= Jamaica Hope =

Breed of cattle

Jamaica Hope (also known as a Jersey-Zebu or Montgomery-Jersey) is a dairy breed of cattle originating from Hope Farm in Jamaica.

==Origins==
The breeding started in 1910,and was an attempt to develop an animal that was adjusted to the climate of the island. It has a high heat tolerance, high resistance to ticks and tick-borne diseases, and can produce much milk even in the poor pasture land typical of tropical climates. The breed consists of approximately 80% Jersey, 15% Zebu and 5% Holstein.

The whole process was to a great degree the work of Dr. Thomas Lecky, a pioneer in Jamaican agricultural science.

==Breeding==
Jamaica Hope today make out about 50% of the cattle on the island. A mature cow weighs about 500 kg (1100 lbs.), while a male weighs between 700 and 800 kg (1500 - 1800 lbs). A cow can produce 2,500 kg of milk per lactation period, which lasts for about 305 days. The butter fat content of the milk is around five percent.

Initial breeding, a government initiative led by Lecky, started with Ayrshire, Brown Swiss, Guernsey, Holstein Friesian, Jersey and Red Poll breeds. By a process of elimination, Ayrshire and Brown Swiss were discontinued in 1928, Red Poll in 1938 and Guernsey in 1943. By 1952 the breeding of the Holstein Friesians was also ended, though elements of the breed remain in today's animals. The Zebu element was added in 1920, through the introduction of one Sahiwal bull imported from Pusa, India.

Apart from the Indian Taylor breed, and the newly developed Australian Milking Zebu, the Jamaican Hope is the only tropical dairy breed that results from crossing Zebu with regular cattle.

==Legacy==
There are today some 6,000 registered females of the breed. It has gained popularity, and is today extensively exported to other countries in the Caribbean, as well as Latin America.
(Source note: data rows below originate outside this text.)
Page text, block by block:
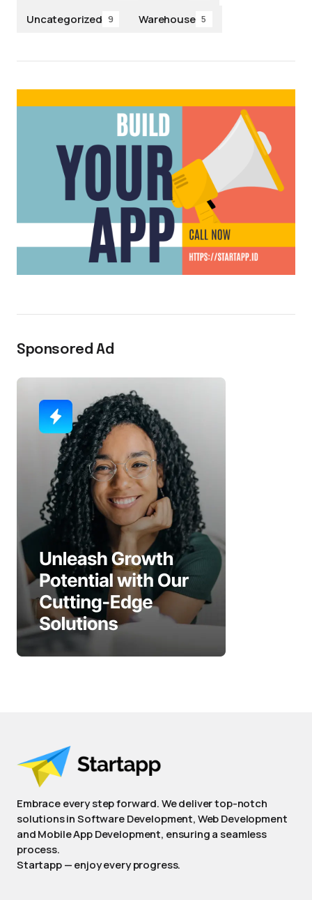
Uncategorized 9 Warehouse 5
Sponsored Ad
Embrace every step forward. We deliver top-notch
solutions in Software Development, Web Development
and Mobile App Development, ensuring a seamless
process.
Startapp — enjoy every progress.

In later years, however, the breed has seen a marked decline. It has been suggested that the Jamaican Hope should be bred with the Australian Milking Zebu, to ensure greater genetic diversity. In 2024, the Ministry of Agriculture in Jamaica launched a project to safeguard the genetic potential of the Jamaica Hope cattle, aiming to increase their milk yield, fertility, and environmental adaptability.